===== THE RECORDS

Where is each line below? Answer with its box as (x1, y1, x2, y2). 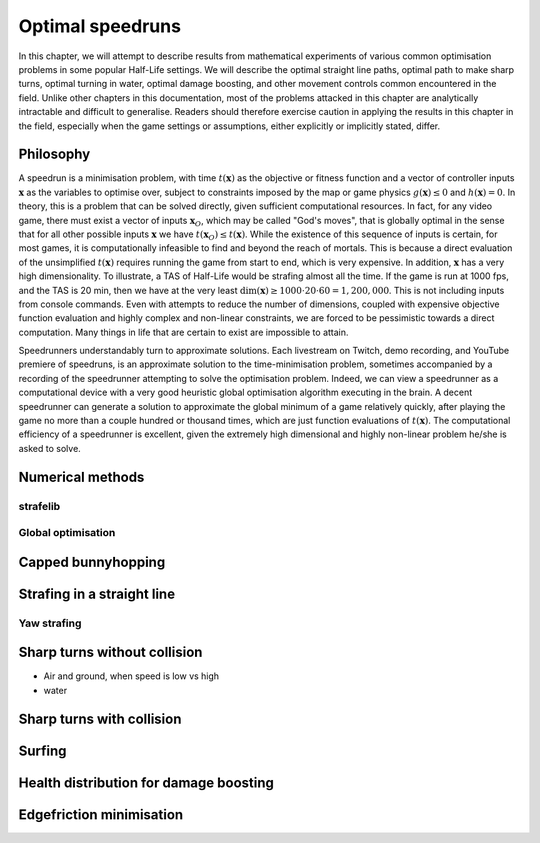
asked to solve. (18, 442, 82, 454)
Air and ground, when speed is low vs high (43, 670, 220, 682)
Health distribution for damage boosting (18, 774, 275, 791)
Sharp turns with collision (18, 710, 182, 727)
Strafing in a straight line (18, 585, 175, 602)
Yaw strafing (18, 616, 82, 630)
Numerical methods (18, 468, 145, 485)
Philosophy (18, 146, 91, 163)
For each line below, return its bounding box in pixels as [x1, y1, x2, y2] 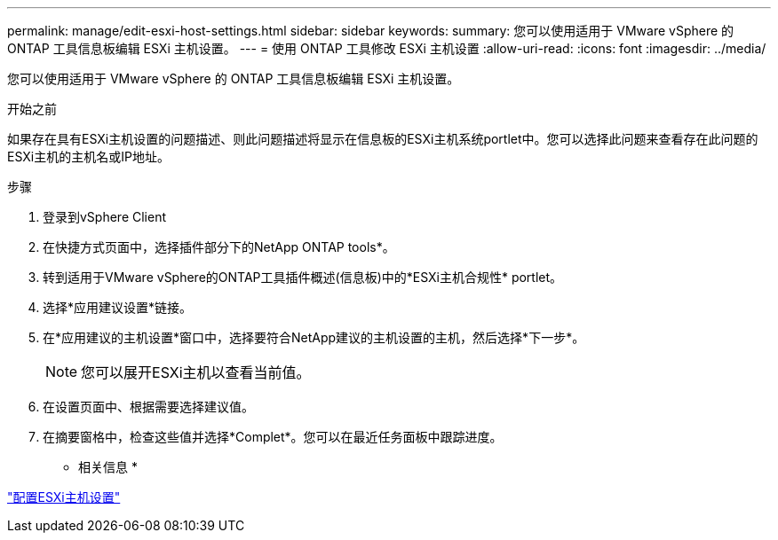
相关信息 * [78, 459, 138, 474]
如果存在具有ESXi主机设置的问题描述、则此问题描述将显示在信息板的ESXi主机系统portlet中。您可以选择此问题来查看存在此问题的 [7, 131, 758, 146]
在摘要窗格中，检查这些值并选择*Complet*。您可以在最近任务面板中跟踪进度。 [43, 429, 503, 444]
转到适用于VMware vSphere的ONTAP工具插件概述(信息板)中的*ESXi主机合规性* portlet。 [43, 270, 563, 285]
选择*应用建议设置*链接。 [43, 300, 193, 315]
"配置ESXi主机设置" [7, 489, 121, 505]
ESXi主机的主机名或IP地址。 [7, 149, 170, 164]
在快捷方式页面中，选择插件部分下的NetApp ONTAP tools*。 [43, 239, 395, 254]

==========

Return, exactly and without additions, the lines that run from the one containing "ESXi主机的主机名或IP地址。 [7, 149, 170, 164]" to the end of the material above.

=== RESULT ===
ESXi主机的主机名或IP地址。 [7, 149, 170, 164]
在快捷方式页面中，选择插件部分下的NetApp ONTAP tools*。 [43, 239, 395, 254]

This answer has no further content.